The 17 Steps: Lady Frances Carfax

Seventeen thoughts for further ponderance of the case at hand – Lady Frances Carfax (LADY)

He spent his day upon a lounge-chair on the veranda, with an attendant Lady upon either side of him. - Illustration by Alec Ball in The Strand Magazine, December 1911
He spent his day upon a lounge-chair on the veranda, with an attendant Lady upon either side of him. – Illustration by Alec Ball in The Strand Magazine, December 1911

THE WATSON INFLUENCE ON HOLMES
“The bath!” Holmes corrects Watson, then asks, “Why the relaxing and expensive Turkish rather than the invigorating home-made article?” Sometimes one has to wonder if Holmes is simply posing these questions so he can impress Watson with the deduction that follows, especially with the abbreviated, “But why Turkish?” that precedes it. Was that the case this time? Or was Holmes really wondering, and used Watson’s opinion to persuade him into the Turkish bath at the start of “Illustrious Client”? When did the Turkish bath fall out of fashion?
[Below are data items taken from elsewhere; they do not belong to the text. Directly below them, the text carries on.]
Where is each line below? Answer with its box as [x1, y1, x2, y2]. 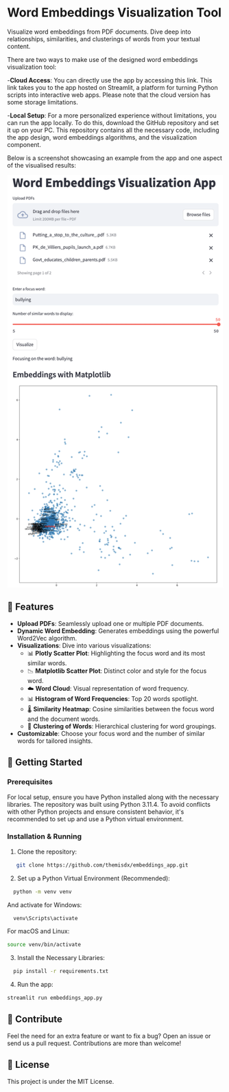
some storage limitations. [7, 98, 79, 106]
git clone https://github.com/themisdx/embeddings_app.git [16, 861, 189, 869]
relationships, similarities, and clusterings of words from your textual [7, 34, 201, 43]
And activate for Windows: [7, 900, 82, 909]
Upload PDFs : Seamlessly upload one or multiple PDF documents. [16, 619, 204, 627]
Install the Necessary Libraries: [16, 954, 105, 962]
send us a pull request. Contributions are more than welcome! [7, 1039, 182, 1047]
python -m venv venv [13, 888, 72, 895]
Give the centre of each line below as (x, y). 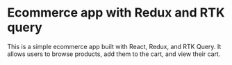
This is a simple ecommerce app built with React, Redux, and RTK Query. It (114, 46)
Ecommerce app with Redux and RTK (116, 13)
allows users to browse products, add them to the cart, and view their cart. (114, 54)
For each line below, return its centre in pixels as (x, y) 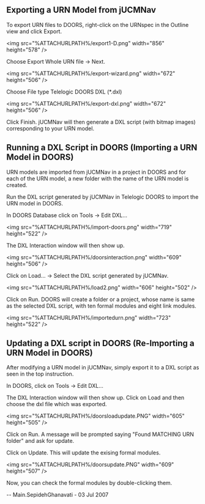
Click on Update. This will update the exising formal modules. (84, 453)
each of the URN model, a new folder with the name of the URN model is (98, 178)
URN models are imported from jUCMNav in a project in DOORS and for (96, 172)
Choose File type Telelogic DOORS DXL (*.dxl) (64, 92)
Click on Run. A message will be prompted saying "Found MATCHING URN (100, 434)
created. (17, 185)
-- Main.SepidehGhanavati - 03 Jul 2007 (58, 495)
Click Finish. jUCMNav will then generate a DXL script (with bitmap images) (101, 122)
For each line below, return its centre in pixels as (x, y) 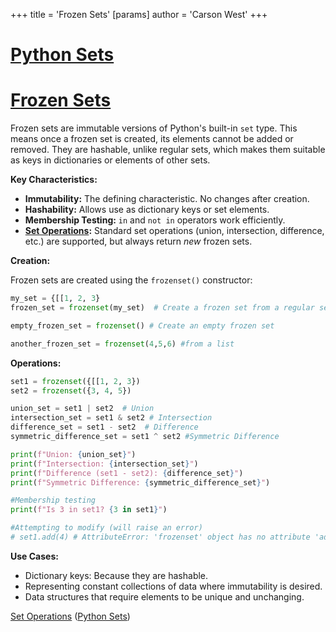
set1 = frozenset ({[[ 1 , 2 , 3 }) (75, 381)
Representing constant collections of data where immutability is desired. (173, 586)
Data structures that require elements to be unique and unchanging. (164, 596)
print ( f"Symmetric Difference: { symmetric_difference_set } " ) (140, 482)
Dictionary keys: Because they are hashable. (116, 575)
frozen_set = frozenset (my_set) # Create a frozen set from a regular (162, 308)
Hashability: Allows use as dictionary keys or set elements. (147, 210)
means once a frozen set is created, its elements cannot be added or (152, 139)
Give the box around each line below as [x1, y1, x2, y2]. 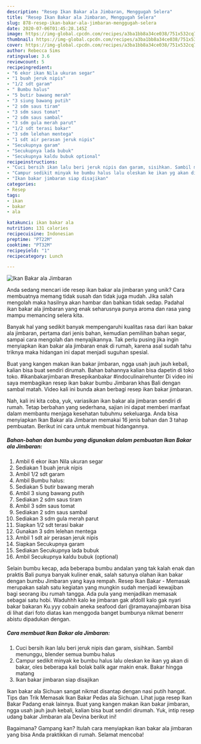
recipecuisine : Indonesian [7, 231, 74, 237]
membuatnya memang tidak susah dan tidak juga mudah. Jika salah [7, 292, 174, 300]
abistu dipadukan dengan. [7, 615, 71, 623]
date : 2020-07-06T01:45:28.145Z [7, 25, 87, 32]
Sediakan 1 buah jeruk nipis [15, 464, 83, 471]
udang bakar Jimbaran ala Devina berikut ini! [7, 713, 117, 721]
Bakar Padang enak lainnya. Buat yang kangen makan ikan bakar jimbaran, [7, 700, 190, 708]
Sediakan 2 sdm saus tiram [15, 496, 82, 503]

AND WE WON’T MENTION WATSON’S OTHER FRIENDS
“It belongs to the same elementary class of deduction which I should illustrate if I were to ask you who shared your cab in your drive this morning,” Holmes says. Yet Watson never bothers to mention who it was that shared his cab. Was it someone he’d rather not mention to Holmes? Might Holmes have not gotten along with Watson’s other friends? Might his opinion of them been so low that it was better Watson didn’t bring them up?

GETTING WATSON OUT OF ENGLAND
Holmes has sent Watson on missions before, but to Europe? We have also seen Holmes send Watson on trips when the detective has an ulterior motive in mind . . . was this another? Could Watson have been sharing his cab with a woman Holmes didn’t particularly approve of, and the trip to Europe in pursuit of a single woman was Holmes’s best way to get him out of her clutches?

AND ON DISPLAY AT SILVESTER’S BANK . . .
“She banks at Silvester’s. I have glanced over her account.” What would it take to get the accounts manager at Silvester’s to let one look over another person’s account? Was Holmes’s reputation what got him that look? Would he have been able to bribe a bank clerk? Or are those entrusted with such great funds anyway unbribable?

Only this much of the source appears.